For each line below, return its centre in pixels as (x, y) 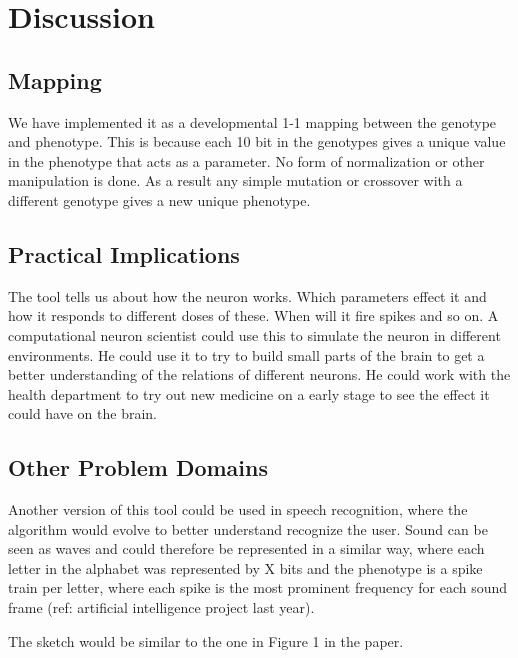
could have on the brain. (83, 413)
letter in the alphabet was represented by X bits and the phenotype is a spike (245, 567)
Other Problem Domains (138, 467)
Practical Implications (124, 253)
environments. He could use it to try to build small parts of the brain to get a (246, 354)
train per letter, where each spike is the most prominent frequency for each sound (258, 587)
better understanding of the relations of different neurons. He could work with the (259, 374)
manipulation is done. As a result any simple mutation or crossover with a (235, 180)

+ + + +

(Task objective)
What lines in the material above hold the string "could"? List them.

(Solution to the exercise)
could have on the brain. (83, 413)
environments. He could use it to try to build small parts of the brain to get a (246, 354)
better understanding of the relations of different neurons. He could work with the (259, 374)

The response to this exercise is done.